On September 5, 1826, what is now the oldest Lutheran seminary in the Americas held its first classes with eight students in the small borough of Gettysburg. In 1832, the seminary relocated to Seminary Ridge overlooking Gettysburg, becoming the Lutheran Theological Seminary at Gettysburg.

In July 1863, the seminary's premises and environs became the stage for the Battle of Gettysburg. Schmucker Hall. the original seminary building, is today a museum dedicated to the battle that took place there, the role of faith in freedom in nineteenth century America, and also Civil War medical practices. Schmucker Hall was the largest fixed field hospital at Gettysburg.

=== Lutheran Theological Seminary at Philadelphia ===

Founded by the Ministerium of Pennsylvania in 1864 to preserve both Lutheran identity and the study of and instruction in the German language, the Lutheran Theological Seminary at Philadelphia was first located in the Center City District. It relocated to Mount Airy in 1889, a historic site where the first shots of the American Revolution's Battle of Germantown had been fired a century before.

=== Consolidation ===
The current school was founded on July 1, 2017, as a consolidation of the Lutheran Theological Seminary at Gettysburg and the Lutheran Theological Seminary at Philadelphia. United Lutheran Seminary continues under the charter of Lutheran Theological Seminary at Gettysburg.

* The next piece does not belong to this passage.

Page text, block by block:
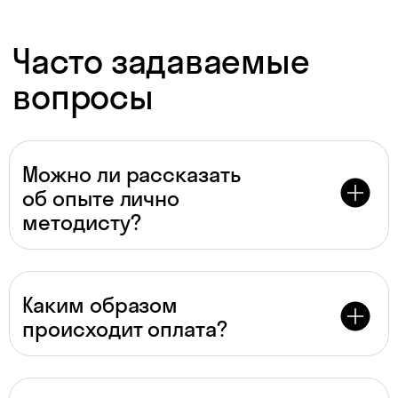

The first president of the seminary, Theresa F. Latini, a Presbyterian, was announced on April 20, 2017. Latini's previous experience working for OneByOne, an organization that performed "gay conversion", caused significant controversy and she was fired on March 14, 2018. Her departure prompted allegations of institutional racism from some students and alumni. On May 16, 2018, the seminary board announced the selection of Richard Green as interim president, beginning June 1. After Green left the institution in late November 2019, Angela Zimmann, who was then the seminary's Vice President of Advancement, served as acting president until the arrival of President Erwin in August 2020.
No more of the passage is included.